Off down the steep hill to Sharrow next and the Lescar was inevitably rammed with people soaking up the warm late evening sunshine. Inside there were 6 beers to choose from, 5 of which I wanted to drink, so I ditched my precautionary water and singlr half plan  to order a selection of 4. They were, in order of strength, Ilkley Mary Jane, Sunny Republic Beach Blonde, XT Dark Roast and Hopdaemon Green Daemon, which came to £6.20. Given the relative strengths (Ilkley 3.5 and Hopdaemon 5.0) this may have been comparatively cheaper than the Prince of Wales.

I sat in the beer garden at the back, and despite deliberately sitting in a smallish space on a table made for 8, seemed to be giving the impression that only one half was mine, as I sat reading, so this remained a solitary repose. Either that or my red sweaty face and straggly beard frightened off the young folk ....

My penultimate stop came on my way into town, after popping into Spar to find nothing I wanted to eat (although the visit wasn't wasted, as I got to watch a zombie like employee push a trolley into a display, and then reverse, pulling it with him, which made me laugh) and Sainsbury's where I did (but cucumber in a chicken wrap? Eeeugh) and also, after pausing temporarily to consider entering the unappetising environs of serial student haunt the Nursery (no pun). I headed instead, and I concede I surprised myself, for the ex Pomona which is now Champs, a bar I had never visited.
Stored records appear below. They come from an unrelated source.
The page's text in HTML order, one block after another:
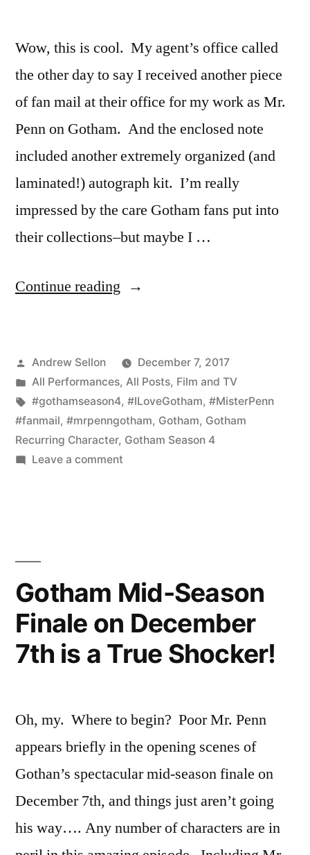
EST!”
Saturday
12/9
at
EST!
Wow, this is cool. My agent’s office called
the other day to say I received another piece
of fan mail at their office for my work as Mr.
Penn on Gotham. And the enclosed note
included another extremely organized (and
laminated!) autograph kit. I’m really
impressed by the care Gotham fans put into
their collections–but maybe I …
Continue reading “More
for
Mr.
Penn
on
Posted
by
Andrew Sellon
December 7, 2017
Posted
in
All Performances, All Posts, Film and TV
Tags:
#gothamseason4, #ILoveGotham, #MisterPenn
#fanmail, #mrpenngotham, Gotham, Gotham
Recurring Character, Gotham Season 4
Leave a commenton
on
Gotham
Season
4!
Gotham Mid-Season
Finale on December
7th is a True Shocker!
Oh, my. Where to begin? Poor Mr. Penn
appears briefly in the opening scenes of
Gothan’s spectacular mid-season finale on
December 7th, and things just aren’t going
his way…. Any number of characters are in

Luckily I knew what to expect and to be honest this visit was inspired more by a pressing need than a desire to watch ferret tickling and amputee pinball on one of 452 large screens, but to their credit there was real ale, an odd mix of Wild Swan (I had  half, £1.35), Jaipur and er, Tetleys. And at least I got to sit outside where it was cool, and slightly less testosterone filled.

My final stop in this long slog was up the hill from Moorfoot, and into the Devonshire Cat, a pub I haven't been in this year, and mainly because I heard from The Twitter (you've seen the Twitter) that Axholme Brewery beer might be available. It was, I had a half of their Bitter, it was surprisingly inexpensive for the Dev Cat at about £2.60 a pint (?) and was a pleasant and refreshing brew with an endearing slightly earthy flavour.

All in all I was bloody exhausted but had visited some new pubs and tried some exciting new beers (and revisited old favourites) on my lengthy crawl. Now to walk over Woodseats way tomorrow for the Mount Pleasant beer festival.